Winter brain has gotten me. I am so not in the mood to work on my work-in-progress, Revival. I’m not sure what prompted it, but I was suddenly seized by a long-dormant desire to research my family tree. See, I was bitten by the genealogy bug years and years ago. My first published work was in Genealogical Helper, on using computers in genealogy. My research even inspired my first novel, Second Death. [Actually I do know what prompted it. I got an email from Ancestry.com that the 1930 census was free for a week.]
I made a huge breakthrough last night, but let me back up a little and tell you what’s so intrigued me about the story.
My great-grandfather was a man named George Washington Roach. He died in Cleveland, Tennessee, in 1946. He was born in Catoosa, Georgia, in 1880. Despite those towns being in separate states, the distance is only something less than 30 miles. I knew from his death certificate that his father was named Jim, and from census records found his full name was James D. Roach.James D. Roach was born in 1862 in Georgia and, like his son, died in Tennessee, near Cleveland in a place called McDonald. The intriguing thing to me about him is that he seemed to be alone from a young age. In the 1870 census, at age 8, he is living with a family not named Roach. The head of household is a woman named Martha Banfield, and includes an older couple, Christopher Nations and his wife. The key here to me is what happened in the year James was born.

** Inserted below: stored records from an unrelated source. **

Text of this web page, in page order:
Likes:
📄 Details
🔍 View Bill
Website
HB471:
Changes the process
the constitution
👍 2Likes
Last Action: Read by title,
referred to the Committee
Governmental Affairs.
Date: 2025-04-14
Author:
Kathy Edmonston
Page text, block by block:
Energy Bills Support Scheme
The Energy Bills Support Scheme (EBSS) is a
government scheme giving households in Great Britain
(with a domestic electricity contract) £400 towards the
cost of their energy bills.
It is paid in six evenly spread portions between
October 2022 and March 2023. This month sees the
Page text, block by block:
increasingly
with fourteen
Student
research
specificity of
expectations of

Georgia voted to leave the United States on January 19, 1861. Fighting occurred primarily on the coast through 1862. In August 1863, the Chickamauga campaign began, and the Siege of Chattanooga followed in September. This battle happened about 20 miles from where James and his family lived.
One of the untold stories (or at least I haven’t located those stories) of the American Civil War is what happened to the children orphaned by the conflict. James’ father, James H. Roach, was alive in 1860, but I can find no trace of him after that census, at least not without going to Georgia myself. And then his 8 year old son turns up in the same area living with another family. I’ve always thought James H. must have died in the war, whether as a soldier or a civilian I don’t know. I’ve been researching the family he lived with and the neighbors, trying to pierce the veil of history and find out what happened. Ten years later he appears in the census, again in the same area, as a servant of another family. A book on the county tells that James H.’s father David (born in 1800) was “killed by bushwhackers” during the Civil War.

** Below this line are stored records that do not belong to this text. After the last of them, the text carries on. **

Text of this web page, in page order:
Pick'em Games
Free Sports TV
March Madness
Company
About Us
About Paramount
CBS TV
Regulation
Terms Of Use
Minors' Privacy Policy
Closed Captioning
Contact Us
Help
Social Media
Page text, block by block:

Last night I made the discovery that James D.’s uncle Stephen lived next door to him in both censuses. I don’t know why Stephen didn’t take him in, although it’s possible James D.’s mother remarried and lost another husband during the 8 years he was growing up.

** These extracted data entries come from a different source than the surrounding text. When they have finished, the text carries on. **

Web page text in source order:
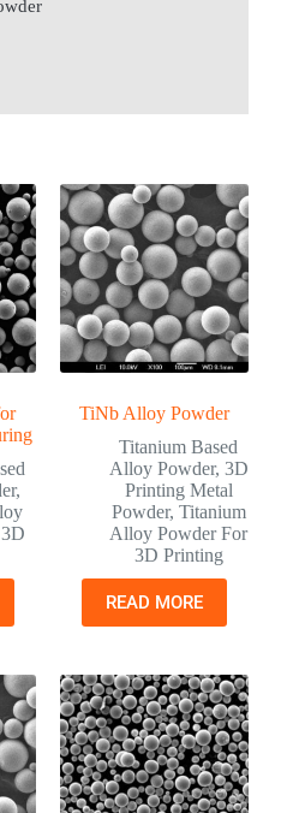
,
TiNb Alloy Powder
Titanium Based
Alloy Powder, 3D
Printing Metal
Powder, Titanium
Alloy Powder For
3D Printing
READ MORE
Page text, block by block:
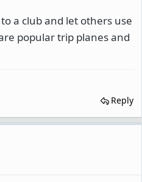
a club and let others use
popular trip planes and
Reply
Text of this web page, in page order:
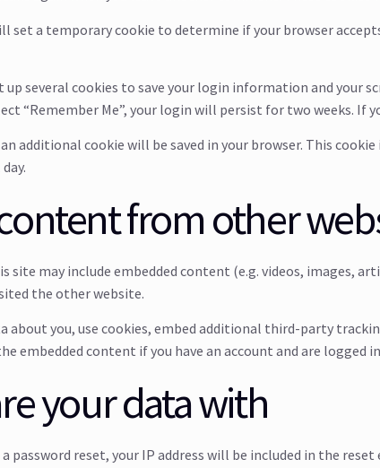
set a temporary cookie to determine if your browser
up several cookies to save your login information and your
“Remember Me”, your login will persist for two weeks.
additional cookie will be saved in your browser. This
from other
site may include embedded content (e.g. videos, images,
the other website.
about you, use cookies, embed additional third-party
embedded content if you have an account and are logged
your data with
password reset, your IP address will be included in the reset

It’s easy to get caught up in the research, stretching the line back, finding connections, and forget that these were real people with joys and sorrows and frustrations. What was it like for a young boy to live around so much fighting and death? A Confederate hospital was located at nearby Catoosa Springs. Did his father die in such a hospital? What kind of mark did that conflict leave on his psyche?
I don’t feel all this research is wasted. The reflections on family and their lives plant seeds for future stories.
Maybe Winter Brain is doing me a favor after all.